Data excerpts
§ §

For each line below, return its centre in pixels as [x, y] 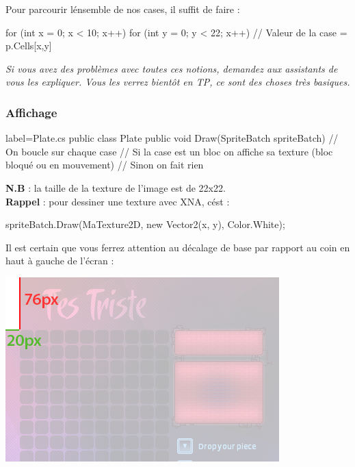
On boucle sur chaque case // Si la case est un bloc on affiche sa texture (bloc [169, 151]
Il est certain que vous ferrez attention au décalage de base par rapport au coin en [178, 247]
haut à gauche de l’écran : [60, 261]
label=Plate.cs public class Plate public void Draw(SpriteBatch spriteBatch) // [172, 138]
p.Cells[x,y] [29, 46]
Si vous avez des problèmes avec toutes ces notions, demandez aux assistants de [172, 68]
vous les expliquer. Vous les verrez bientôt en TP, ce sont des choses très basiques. [178, 82]
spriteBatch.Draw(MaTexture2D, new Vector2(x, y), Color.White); [145, 224]

§ §

### [WORK TASK]
Report all lines of the data above that include the string "vous".

### [EXERCISE RESULT]
Il est certain que vous ferrez attention au décalage de base par rapport au coin en [178, 247]
Si vous avez des problèmes avec toutes ces notions, demandez aux assistants de [172, 68]
vous les expliquer. Vous les verrez bientôt en TP, ce sont des choses très basiques. [178, 82]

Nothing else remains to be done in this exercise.